TASK INSTRUCTIONS: In the entries below, find the line with "electrolytes and ionic" and the line with "Future features [8, 835, 115, 854]". Return those two lines and all lines between them, exactly.

Records drawn from a dataset
*-*-*
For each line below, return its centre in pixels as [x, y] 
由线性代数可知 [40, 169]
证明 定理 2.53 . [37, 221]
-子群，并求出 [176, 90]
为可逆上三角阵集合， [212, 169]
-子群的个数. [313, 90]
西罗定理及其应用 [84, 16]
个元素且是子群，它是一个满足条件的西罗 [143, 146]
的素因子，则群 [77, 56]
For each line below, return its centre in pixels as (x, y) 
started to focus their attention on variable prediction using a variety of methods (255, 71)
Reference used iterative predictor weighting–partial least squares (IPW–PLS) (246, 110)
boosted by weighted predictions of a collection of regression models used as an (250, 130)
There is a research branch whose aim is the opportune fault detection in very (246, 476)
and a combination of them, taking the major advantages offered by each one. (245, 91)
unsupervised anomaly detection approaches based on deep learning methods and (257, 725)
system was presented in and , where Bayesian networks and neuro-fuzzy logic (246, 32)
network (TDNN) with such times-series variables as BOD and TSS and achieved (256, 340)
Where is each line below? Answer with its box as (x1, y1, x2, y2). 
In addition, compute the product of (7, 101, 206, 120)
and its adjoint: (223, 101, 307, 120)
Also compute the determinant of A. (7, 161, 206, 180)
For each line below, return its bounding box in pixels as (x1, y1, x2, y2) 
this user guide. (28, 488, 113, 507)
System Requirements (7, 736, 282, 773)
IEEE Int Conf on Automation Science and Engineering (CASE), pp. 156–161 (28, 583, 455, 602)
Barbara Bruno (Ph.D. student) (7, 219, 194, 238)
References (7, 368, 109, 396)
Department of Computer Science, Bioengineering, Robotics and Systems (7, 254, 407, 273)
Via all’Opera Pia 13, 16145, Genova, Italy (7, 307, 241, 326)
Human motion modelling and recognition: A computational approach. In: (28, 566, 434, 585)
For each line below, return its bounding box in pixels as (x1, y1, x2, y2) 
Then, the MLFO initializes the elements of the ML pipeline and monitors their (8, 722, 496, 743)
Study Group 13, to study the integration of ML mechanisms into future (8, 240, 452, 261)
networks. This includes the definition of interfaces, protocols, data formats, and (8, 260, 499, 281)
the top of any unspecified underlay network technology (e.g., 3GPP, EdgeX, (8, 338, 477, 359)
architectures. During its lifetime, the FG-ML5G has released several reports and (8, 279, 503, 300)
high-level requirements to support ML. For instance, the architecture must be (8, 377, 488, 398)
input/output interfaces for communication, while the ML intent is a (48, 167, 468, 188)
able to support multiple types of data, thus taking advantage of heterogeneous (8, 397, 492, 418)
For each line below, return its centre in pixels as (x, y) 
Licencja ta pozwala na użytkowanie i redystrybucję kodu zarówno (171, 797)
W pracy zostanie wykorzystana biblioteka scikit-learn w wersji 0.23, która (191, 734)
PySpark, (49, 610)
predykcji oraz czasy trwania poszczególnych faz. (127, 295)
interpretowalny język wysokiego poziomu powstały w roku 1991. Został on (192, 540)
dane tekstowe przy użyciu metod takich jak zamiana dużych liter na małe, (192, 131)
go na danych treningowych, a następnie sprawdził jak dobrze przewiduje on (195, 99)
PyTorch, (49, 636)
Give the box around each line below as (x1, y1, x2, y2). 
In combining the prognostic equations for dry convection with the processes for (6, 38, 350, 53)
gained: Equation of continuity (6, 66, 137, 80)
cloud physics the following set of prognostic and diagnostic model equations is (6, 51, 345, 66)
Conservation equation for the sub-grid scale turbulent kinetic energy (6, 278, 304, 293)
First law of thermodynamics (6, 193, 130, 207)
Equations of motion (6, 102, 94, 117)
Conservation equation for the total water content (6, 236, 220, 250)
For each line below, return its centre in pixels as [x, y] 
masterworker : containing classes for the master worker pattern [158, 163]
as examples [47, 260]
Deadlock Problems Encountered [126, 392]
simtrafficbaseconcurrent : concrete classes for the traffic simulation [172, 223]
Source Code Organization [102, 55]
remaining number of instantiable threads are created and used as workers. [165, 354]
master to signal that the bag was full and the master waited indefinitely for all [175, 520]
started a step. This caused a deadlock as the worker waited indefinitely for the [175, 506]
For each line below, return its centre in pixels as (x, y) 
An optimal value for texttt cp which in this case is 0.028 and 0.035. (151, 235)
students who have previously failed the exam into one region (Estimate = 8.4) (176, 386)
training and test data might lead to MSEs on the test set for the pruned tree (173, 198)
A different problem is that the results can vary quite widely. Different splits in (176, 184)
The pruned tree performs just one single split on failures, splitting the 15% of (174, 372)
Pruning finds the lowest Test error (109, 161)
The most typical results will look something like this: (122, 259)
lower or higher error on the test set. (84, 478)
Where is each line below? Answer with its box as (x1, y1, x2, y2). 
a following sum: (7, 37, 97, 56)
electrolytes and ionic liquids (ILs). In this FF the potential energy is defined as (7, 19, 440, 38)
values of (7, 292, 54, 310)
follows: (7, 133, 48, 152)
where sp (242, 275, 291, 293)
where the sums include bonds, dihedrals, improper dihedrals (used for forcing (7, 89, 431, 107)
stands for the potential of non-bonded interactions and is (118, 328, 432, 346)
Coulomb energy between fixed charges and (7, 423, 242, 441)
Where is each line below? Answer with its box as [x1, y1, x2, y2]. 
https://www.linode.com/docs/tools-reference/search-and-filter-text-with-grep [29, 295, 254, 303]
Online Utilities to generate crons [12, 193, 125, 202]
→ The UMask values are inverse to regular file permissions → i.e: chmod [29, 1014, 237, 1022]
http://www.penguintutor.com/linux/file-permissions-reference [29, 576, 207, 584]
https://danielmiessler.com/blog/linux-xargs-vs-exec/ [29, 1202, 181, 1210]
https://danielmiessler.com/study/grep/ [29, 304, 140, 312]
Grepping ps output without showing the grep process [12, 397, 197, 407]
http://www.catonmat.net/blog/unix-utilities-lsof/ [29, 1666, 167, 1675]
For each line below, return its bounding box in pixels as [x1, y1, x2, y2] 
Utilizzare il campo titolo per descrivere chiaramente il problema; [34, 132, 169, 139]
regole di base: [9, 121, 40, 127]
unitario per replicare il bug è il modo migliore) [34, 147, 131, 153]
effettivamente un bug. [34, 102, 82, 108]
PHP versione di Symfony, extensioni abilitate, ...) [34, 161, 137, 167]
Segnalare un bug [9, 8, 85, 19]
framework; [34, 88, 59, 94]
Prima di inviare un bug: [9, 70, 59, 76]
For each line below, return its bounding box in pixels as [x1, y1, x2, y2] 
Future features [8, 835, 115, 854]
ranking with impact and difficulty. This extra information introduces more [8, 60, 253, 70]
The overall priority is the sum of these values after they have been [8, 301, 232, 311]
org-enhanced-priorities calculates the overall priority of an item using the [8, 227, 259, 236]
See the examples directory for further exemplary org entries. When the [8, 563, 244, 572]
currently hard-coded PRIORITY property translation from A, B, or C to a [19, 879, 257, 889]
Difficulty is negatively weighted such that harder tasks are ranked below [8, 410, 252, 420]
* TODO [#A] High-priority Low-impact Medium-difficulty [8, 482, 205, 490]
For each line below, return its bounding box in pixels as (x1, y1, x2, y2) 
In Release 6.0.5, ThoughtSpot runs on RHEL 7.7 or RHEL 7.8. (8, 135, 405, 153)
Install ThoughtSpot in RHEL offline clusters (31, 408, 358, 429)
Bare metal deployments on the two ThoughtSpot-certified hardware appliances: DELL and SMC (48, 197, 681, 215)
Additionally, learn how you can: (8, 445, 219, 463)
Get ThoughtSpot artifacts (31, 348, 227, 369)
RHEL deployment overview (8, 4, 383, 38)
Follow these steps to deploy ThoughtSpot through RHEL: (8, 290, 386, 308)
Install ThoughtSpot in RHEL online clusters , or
*-*-*
SOLUTION FOR THIS EXERCISE:
electrolytes and ionic liquids (ILs). In this FF the potential energy is defined as (7, 19, 440, 38)
values of (7, 292, 54, 310)
follows: (7, 133, 48, 152)
where sp (242, 275, 291, 293)
where the sums include bonds, dihedrals, improper dihedrals (used for forcing (7, 89, 431, 107)
stands for the potential of non-bonded interactions and is (118, 328, 432, 346)
Coulomb energy between fixed charges and (7, 423, 242, 441)
Where is each line below? Answer with its box as [x1, y1, x2, y2]. 
https://www.linode.com/docs/tools-reference/search-and-filter-text-with-grep [29, 295, 254, 303]
Online Utilities to generate crons [12, 193, 125, 202]
→ The UMask values are inverse to regular file permissions → i.e: chmod [29, 1014, 237, 1022]
http://www.penguintutor.com/linux/file-permissions-reference [29, 576, 207, 584]
https://danielmiessler.com/blog/linux-xargs-vs-exec/ [29, 1202, 181, 1210]
https://danielmiessler.com/study/grep/ [29, 304, 140, 312]
Grepping ps output without showing the grep process [12, 397, 197, 407]
http://www.catonmat.net/blog/unix-utilities-lsof/ [29, 1666, 167, 1675]
For each line below, return its bounding box in pixels as [x1, y1, x2, y2] 
Utilizzare il campo titolo per descrivere chiaramente il problema; [34, 132, 169, 139]
regole di base: [9, 121, 40, 127]
unitario per replicare il bug è il modo migliore) [34, 147, 131, 153]
effettivamente un bug. [34, 102, 82, 108]
PHP versione di Symfony, extensioni abilitate, ...) [34, 161, 137, 167]
Segnalare un bug [9, 8, 85, 19]
framework; [34, 88, 59, 94]
Prima di inviare un bug: [9, 70, 59, 76]
For each line below, return its bounding box in pixels as [x1, y1, x2, y2] 
Future features [8, 835, 115, 854]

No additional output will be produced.